Silver (Ag) nanoparticles have attracted extensive interest due to their excellent conductivity, tunable optical properties, and sintering properties.13 In general, those physical and chemical properties were affected dramatically by the size and shape of nanoparticles. Thus, the synthesis of silver nanoparticles with a specific shape is of great importance. Silver nanoplates (also known as nanoprisms and nanodisks) belong to two-dimensional nanostructures. Compared to other shapes of silver nanoparticles, silver nanoplates possessed high anisotropy that favors highly tunable local surface plasmon resonances and enhanced local electromagnetic field.4 At the same time, the vertical size of as-prepared nanoplates can be controlled at the level of several nanometers, and its sharp corner has high free energy, so that it has a large driving force for sintering.
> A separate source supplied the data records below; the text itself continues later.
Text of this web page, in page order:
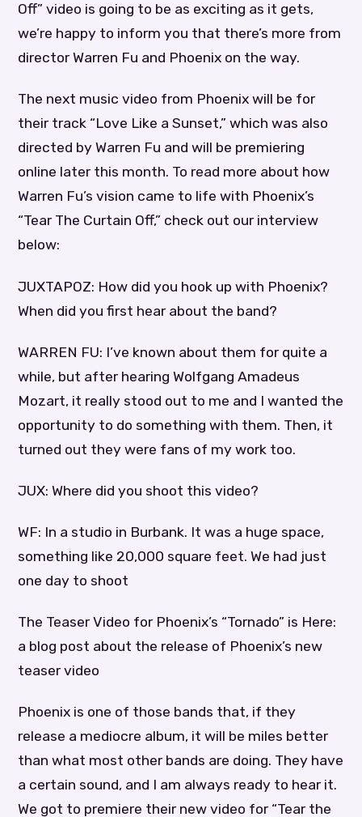
Off” video is going to be as exciting as it gets,
we’re happy to inform you that there’s more from
director Warren Fu and Phoenix on the way.
The next music video from Phoenix will be for
their track “Love Like a Sunset,” which was also
directed by Warren Fu and will be premiering
online later this month. To read more about how
Warren Fu’s vision came to life with Phoenix’s
“Tear The Curtain Off,” check out our interview
below:
JUXTAPOZ: How did you hook up with Phoenix?
When did you first hear about the band?
WARREN FU: I’ve known about them for quite a
while, but after hearing Wolfgang Amadeus
Mozart, it really stood out to me and I wanted the
opportunity to do something with them. Then, it
turned out they were fans of my work too.
JUX: Where did you shoot this video?
WF: In a studio in Burbank. It was a huge space,
something like 20,000 square feet. We had just
one day to shoot
The Teaser Video for Phoenix’s “Tornado” is Here:
a blog post about the release of Phoenix’s new
teaser video
Phoenix is one of those bands that, if they
release a mediocre album, it will be miles better
than what most other bands are doing. They have
a certain sound, and I am always ready to hear it.
We got to premiere their new video for “Tear the

Therefore, its sintering temperature can be much lower than the melting point of bulk silver, which might be used for flexible circuit printing, biosensors, micronano chip packaging, etc.58

Since Mirkin and coworkers reported the conversion of silver nanospheres into triangular nanoplates by fluorescent lamps in 2001, a large number of synthetic routes have emerged, including light- or heat-induced conversion and direct chemical reduction.9 At present, most of the relevant literature on silver nanoplates can achieve controllable preparation of triangular silver nanoplates in a low concentration of silver source or organic system (this is shown in Table S1) which inevitably causes low yield and environmental pollution. To increase the concentration of Ag+ in the preparation process, the crystal seed growth method is often used. However, in the reported synthesis methods for silver nanoplates based on crystal seed growth, the crystal seeds were usually prepared in the aqueous system and then placed in the aqueous system for growth. Besides, toxic substances such as acetonitrile were used to inhibit spontaneous nucleation. Although the concentration of Ag+ in the preparation process was improved, the improvement is not obvious enough. The preparation process usually requires extremely high centrifugation speed to collect crystal seeds, which is not convenient for most laboratories.1012 Thus, the current preparation method is unsuitable for the large-scale industrial application of silver nanoplates.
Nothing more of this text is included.